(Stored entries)
[Start of Attachment]

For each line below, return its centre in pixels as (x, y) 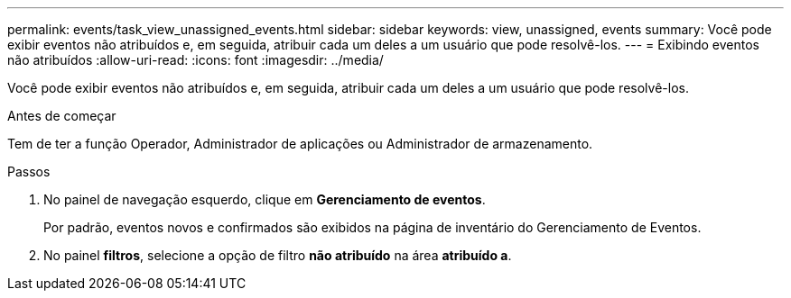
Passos (29, 172)
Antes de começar (62, 116)
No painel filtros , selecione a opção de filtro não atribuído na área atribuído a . (278, 255)
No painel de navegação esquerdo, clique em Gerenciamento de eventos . (265, 199)
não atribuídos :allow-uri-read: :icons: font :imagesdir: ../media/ (195, 60)

[End of Attachment]

Task statement
Each line above, from the one that contains "No painel filtros" to the last line of the records, should be repeated exactly. Leave out all others.

Task response
No painel filtros , selecione a opção de filtro não atribuído na área atribuído a . (278, 255)
No painel de navegação esquerdo, clique em Gerenciamento de eventos . (265, 199)
não atribuídos :allow-uri-read: :icons: font :imagesdir: ../media/ (195, 60)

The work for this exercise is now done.